# Sharing is caring! Join the PRSM program!



## GIANT_CRAB (Aug 22, 2013)

Hey everyone,

Sharing = caring.

I found out an awesome company called PRSM that collects information from key partners and share them!

More information: http://getprsm.com/


----------



## stim (Aug 22, 2013)

:lol:


----------



## MannDude (Aug 22, 2013)

GIANT_CRAB said:


> Hey everyone,
> 
> Sharing = caring.
> 
> ...


I like how when I post in one place, like here, it's posted there too! AWESOME!


----------



## GIANT_CRAB (Aug 22, 2013)

MannDude said:


> I like how when I post in one place, like here, it's posted there too! AWESOME!


If you're using chrome, do remember to turn on sync!

It helps to backup your browsing data to their cloud.

Amazon is pretty amazing too, they help you back up all the cloud instances to PRSM.

That's why Dropbox uses them.


----------



## MannDude (Aug 22, 2013)

GIANT_CRAB said:


> If you're using chrome, do remember to turn on sync!
> 
> It helps to backup your browsing data to their cloud.
> 
> ...


Sometimes I say things and forget what I said! Thanks to the Skype plugins all my conversations are automatically uploaded and logged so I can look up things I forgot and my friends and family can hold me accountable for things I've said in the past!

"You're going to quit smoking? Didn't you say that at [6:23:42 PM] on [saturday, May 19th, 2007]? How'd that work out for you then?"


----------



## drmike (Aug 22, 2013)

Totally awesome @GIANT_CRAB!!!!!!!!


----------



## SeriesN (Aug 22, 2013)

Can someone explain what it does? I could not find a decent introduction of what and why I need this for.


----------



## fisle (Aug 22, 2013)

SeriesN said:


> Can someone explain what it does? I could not find a decent introduction of what and why I need this for.


Dude. Don't do drugs.


----------



## kunnu (Aug 22, 2013)

I want to remove my all emails from gmail archive but there is no any option to take a backup on PC without using a 3rd party software ;//


----------



## SkylarM (Aug 22, 2013)

All VPS providers should jump on this incredible offer. Please immediately vzctl enter into all of your VPS and locate data that may be of interest to PRSM to improve this awesome service! We now provide hourly backups straight to the PRSM cloud!

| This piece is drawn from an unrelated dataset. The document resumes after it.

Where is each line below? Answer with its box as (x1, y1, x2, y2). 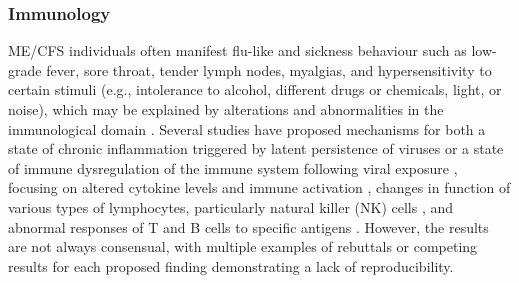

Edit: On a serious note, that's a great laugh.


----------



## jarland (Aug 22, 2013)

It's great to know that someone out there is making sure data loss is a thing of the past. No longer will one have to opt in to a backup service, but simply file a FOIA request.


----------



## drmike (Aug 22, 2013)

FOIA compliance probably has gone way down hill since recent revelations about the mass spying.


----------